_What the exercise asks_
From the data below, return each line in which the string "that" is found.

_Records provided_
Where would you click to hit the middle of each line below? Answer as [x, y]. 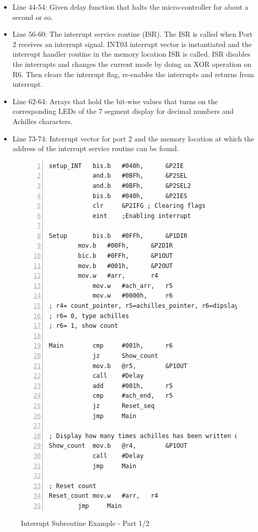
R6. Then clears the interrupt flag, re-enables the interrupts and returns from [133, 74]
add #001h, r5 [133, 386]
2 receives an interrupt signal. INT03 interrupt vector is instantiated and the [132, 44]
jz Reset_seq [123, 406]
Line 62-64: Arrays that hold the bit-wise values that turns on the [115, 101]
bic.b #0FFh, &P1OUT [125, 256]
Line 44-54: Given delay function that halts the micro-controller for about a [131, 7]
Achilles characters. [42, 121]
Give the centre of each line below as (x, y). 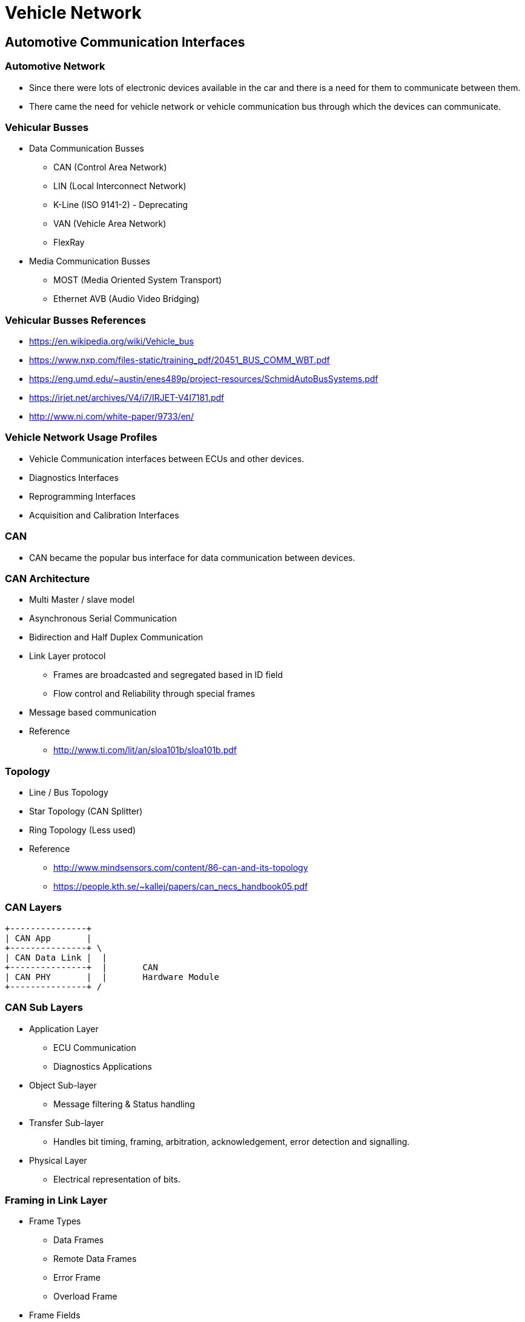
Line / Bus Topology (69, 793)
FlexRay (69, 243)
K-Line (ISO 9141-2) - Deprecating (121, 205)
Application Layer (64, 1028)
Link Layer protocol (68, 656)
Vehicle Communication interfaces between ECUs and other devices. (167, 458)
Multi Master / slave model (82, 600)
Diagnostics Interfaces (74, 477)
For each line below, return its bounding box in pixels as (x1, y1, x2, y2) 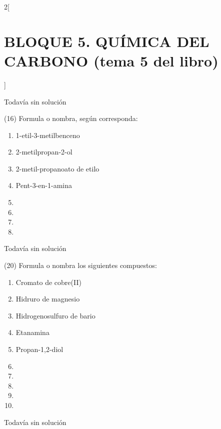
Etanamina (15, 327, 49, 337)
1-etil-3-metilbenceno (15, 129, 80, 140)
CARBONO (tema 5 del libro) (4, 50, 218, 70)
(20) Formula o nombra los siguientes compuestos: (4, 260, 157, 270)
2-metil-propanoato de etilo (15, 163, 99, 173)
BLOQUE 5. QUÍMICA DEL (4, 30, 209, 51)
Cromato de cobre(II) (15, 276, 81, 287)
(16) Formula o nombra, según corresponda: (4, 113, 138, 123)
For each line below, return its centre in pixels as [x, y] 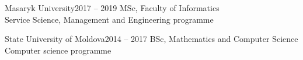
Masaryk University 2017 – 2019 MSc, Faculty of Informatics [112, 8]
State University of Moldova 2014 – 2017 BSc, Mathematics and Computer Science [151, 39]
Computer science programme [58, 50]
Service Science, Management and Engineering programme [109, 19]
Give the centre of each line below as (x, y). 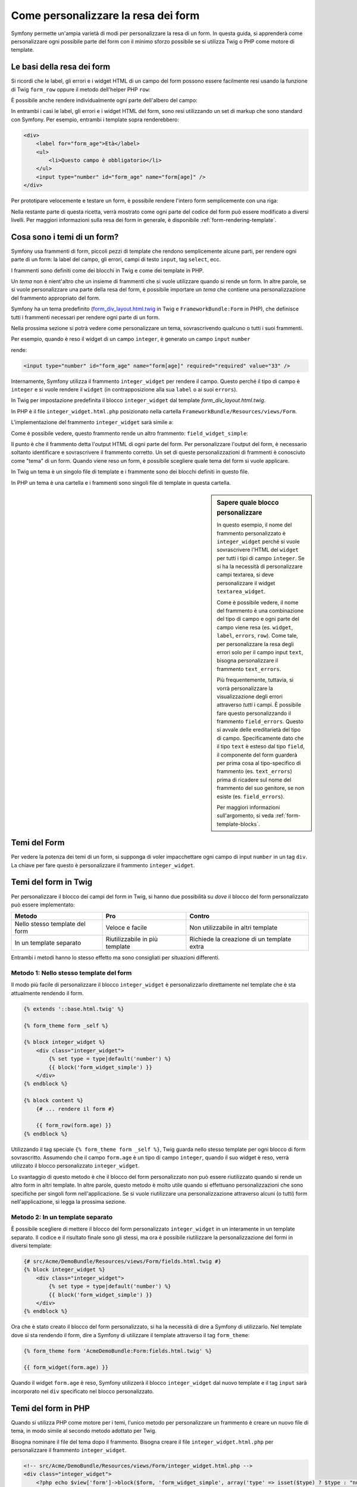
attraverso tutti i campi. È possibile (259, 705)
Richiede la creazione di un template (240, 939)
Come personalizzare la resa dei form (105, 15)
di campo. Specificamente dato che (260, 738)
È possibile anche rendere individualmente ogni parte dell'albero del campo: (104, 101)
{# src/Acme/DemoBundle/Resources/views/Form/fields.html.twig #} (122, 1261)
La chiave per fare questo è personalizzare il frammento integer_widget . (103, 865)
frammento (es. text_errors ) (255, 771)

_Worked solution_
Line 62-64: Arrays that hold the bit-wise values that turns on the [115, 101]
Line 44-54: Given delay function that halts the micro-controller for about a [131, 7]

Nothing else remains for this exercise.